■ WHAT TO PRODUCE ■
The lines to be extracted begin at the line containing "Noticiascaracol.com [106, 165]" and end at the last line of the data below; copy them exactly and leave out the pictures.

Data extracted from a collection
····················
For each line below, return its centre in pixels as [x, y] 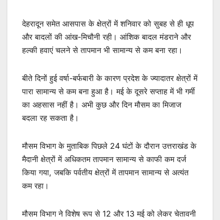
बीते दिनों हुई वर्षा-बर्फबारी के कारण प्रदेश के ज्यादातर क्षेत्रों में [110, 78]
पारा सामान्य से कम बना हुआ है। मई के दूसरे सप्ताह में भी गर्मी [109, 91]
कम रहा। [36, 185]
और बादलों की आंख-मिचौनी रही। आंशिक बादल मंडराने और [107, 37]
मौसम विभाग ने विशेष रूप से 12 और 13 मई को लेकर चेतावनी [109, 213]
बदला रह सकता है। [51, 118]
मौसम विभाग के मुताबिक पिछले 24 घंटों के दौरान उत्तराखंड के [109, 146]
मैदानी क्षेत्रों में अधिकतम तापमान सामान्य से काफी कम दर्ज [104, 159]
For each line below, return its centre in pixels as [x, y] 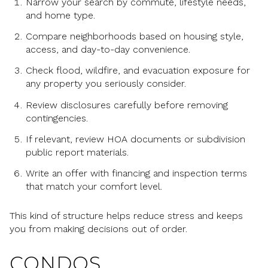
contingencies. [57, 118]
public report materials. [77, 153]
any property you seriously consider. [106, 84]
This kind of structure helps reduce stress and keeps [126, 216]
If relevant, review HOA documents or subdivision [135, 139]
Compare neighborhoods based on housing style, [134, 36]
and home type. [60, 15]
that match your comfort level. [94, 187]
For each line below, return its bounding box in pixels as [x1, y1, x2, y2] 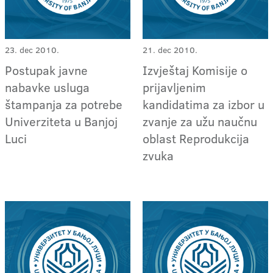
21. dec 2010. [143, 44, 198, 57]
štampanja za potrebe [5, 96, 122, 113]
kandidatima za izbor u [143, 96, 265, 113]
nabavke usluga [5, 79, 90, 96]
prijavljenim [143, 79, 207, 96]
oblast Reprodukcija [143, 130, 250, 147]
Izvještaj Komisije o [143, 62, 248, 79]
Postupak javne [5, 62, 88, 79]
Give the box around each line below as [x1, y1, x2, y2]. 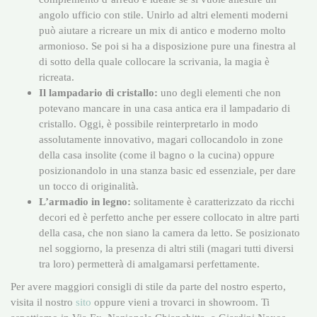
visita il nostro [11, 295, 76, 308]
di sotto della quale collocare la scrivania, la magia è [39, 54, 270, 67]
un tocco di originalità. [39, 179, 139, 192]
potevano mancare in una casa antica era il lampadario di [39, 101, 290, 114]
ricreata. [39, 70, 74, 83]
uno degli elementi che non [158, 86, 281, 98]
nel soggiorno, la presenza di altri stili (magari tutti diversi [39, 241, 294, 254]
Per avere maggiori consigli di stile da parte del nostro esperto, [11, 279, 286, 292]
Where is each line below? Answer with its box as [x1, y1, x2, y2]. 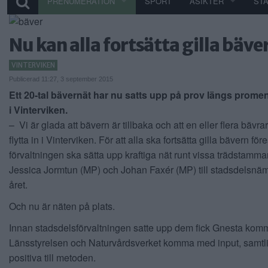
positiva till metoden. [9, 251, 96, 265]
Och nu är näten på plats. [9, 199, 115, 214]
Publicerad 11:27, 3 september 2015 [9, 75, 113, 83]
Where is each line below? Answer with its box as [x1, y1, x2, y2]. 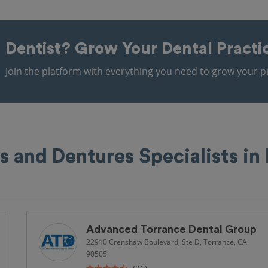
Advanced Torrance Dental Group [86, 224, 257, 234]
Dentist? [5, 41, 75, 57]
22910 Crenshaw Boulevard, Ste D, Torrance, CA [86, 237, 247, 246]
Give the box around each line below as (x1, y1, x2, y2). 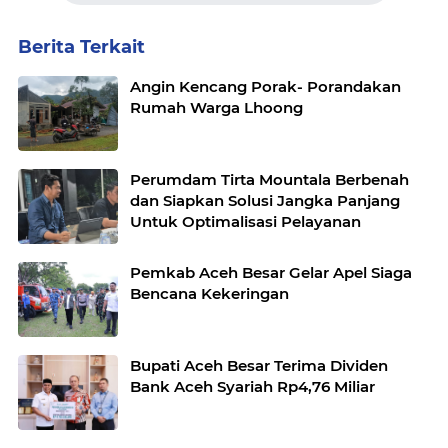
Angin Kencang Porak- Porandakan (130, 77, 401, 96)
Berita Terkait (18, 36, 145, 58)
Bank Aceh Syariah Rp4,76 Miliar (130, 377, 375, 396)
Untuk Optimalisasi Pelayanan (130, 212, 361, 231)
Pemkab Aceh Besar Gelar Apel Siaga (130, 263, 412, 282)
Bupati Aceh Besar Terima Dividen (130, 356, 388, 375)
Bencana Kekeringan (130, 284, 289, 303)
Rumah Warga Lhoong (130, 98, 303, 117)
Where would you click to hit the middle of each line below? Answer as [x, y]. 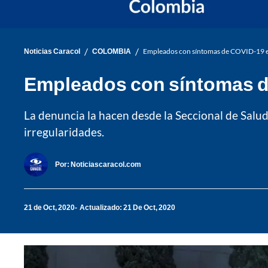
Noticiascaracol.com [106, 165]
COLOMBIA [112, 51]
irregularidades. [64, 132]
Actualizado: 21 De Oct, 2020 [127, 208]
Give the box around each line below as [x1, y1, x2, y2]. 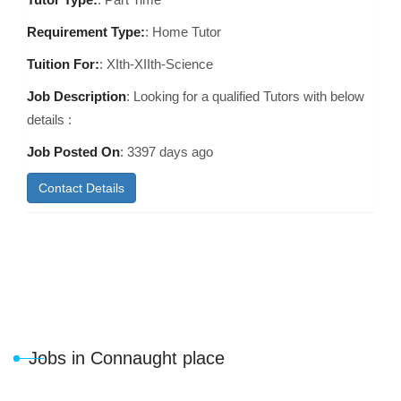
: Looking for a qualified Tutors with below [126, 89, 364, 104]
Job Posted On [27, 144, 120, 159]
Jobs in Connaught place [29, 348, 225, 368]
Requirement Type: [27, 24, 145, 39]
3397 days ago [127, 144, 213, 159]
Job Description [27, 89, 126, 104]
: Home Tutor [145, 24, 221, 39]
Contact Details [38, 181, 124, 195]
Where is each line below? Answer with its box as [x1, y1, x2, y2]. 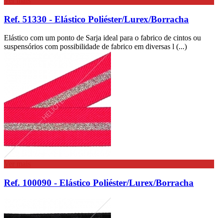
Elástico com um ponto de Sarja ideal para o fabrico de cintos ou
····················
■ OUTPUT ■
Noticiascaracol.com [106, 165]
COLOMBIA [112, 51]
irregularidades. [64, 132]
Actualizado: 21 De Oct, 2020 [127, 208]
Give the box around each line below as [x1, y1, x2, y2]. 
: Looking for a qualified Tutors with below [126, 89, 364, 104]
Job Posted On [27, 144, 120, 159]
Jobs in Connaught place [29, 348, 225, 368]
Requirement Type: [27, 24, 145, 39]
3397 days ago [127, 144, 213, 159]
Job Description [27, 89, 126, 104]
: Home Tutor [145, 24, 221, 39]
Contact Details [38, 181, 124, 195]
Where is each line below? Answer with its box as [x1, y1, x2, y2]. 
Elástico com um ponto de Sarja ideal para o fabrico de cintos ou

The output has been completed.